# Unsung Masterpieces



## Phil loves classical (Feb 8, 2017)

What is a work that you find is not just underrated, but great, that are overlooked and that you're not too selfish to keep to yourself to enjoy? Hoping to hear some truly great stuff that the public or critics were just too dumb or ignorant to give its rightful praise. Can be from any era.

To make it more entertaining, the ones listening to your supposed undiscovered or neglected masterpiece can either give it a thumbs-up in concurrence, or throw a rotten tomato saying it is rightfully better not seen or heard as it is. No need to be respectful to the music, you can take a dump on it all you want. Just be respectful to your fellow members. ie. Love the sinner, not the sin.

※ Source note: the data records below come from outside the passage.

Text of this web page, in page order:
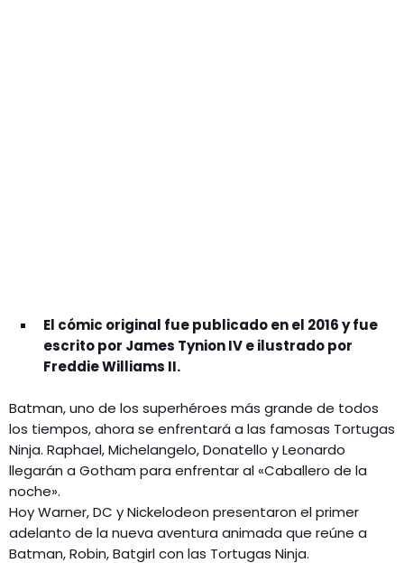
El cómic original fue publicado en el 2016 y fue
escrito por James Tynion IV e ilustrado por
Freddie Williams II.
Batman, uno de los superhéroes más grande de todos
los tiempos, ahora se enfrentará a las famosas Tortugas
Ninja. Raphael, Michelangelo, Donatello y Leonardo
llegarán a Gotham para enfrentar al «Caballero de la
noche».
Hoy Warner, DC y Nickelodeon presentaron el primer
adelanto de la nueva aventura animada que reúne a
Batman, Robin, Batgirl con las Tortugas Ninja.

My nomination is Prokofiev's 9th sonata. It was dedicated to Richter who was disappointed the score looked so simple, but later liked it a lot. It is not nearly as famous or highly recommended as his sonatas 6-8.


----------



## Bigbang (Jun 2, 2019)

Phil loves classical said:


> What is a work that you find is not just underrated, but great, that are overlooked and that you're not too selfish to keep to yourself to enjoy? Hoping to hear some truly great stuff that the public or critics were just too dumb or ignorant to give its rightful praise. Can be from any era.
> 
> To make it more entertaining, the ones listening to your supposed undiscovered or neglected masterpiece can either give it a thumbs-up in concurrence, or throw a rotten tomato saying it is rightfully better not seen or heard as it is. No need to be respectful to the music, you can take a dump on it all you want. Just be respectful to your fellow members. ie. Love the sinner, not the sin.
> 
> My nomination is Prokofiev's 9th sonata. It was dedicated to Richter who was disappointed the score looked so simple, but later liked it a lot. It is not nearly as famous or highly recommended as his sonatas 6-8.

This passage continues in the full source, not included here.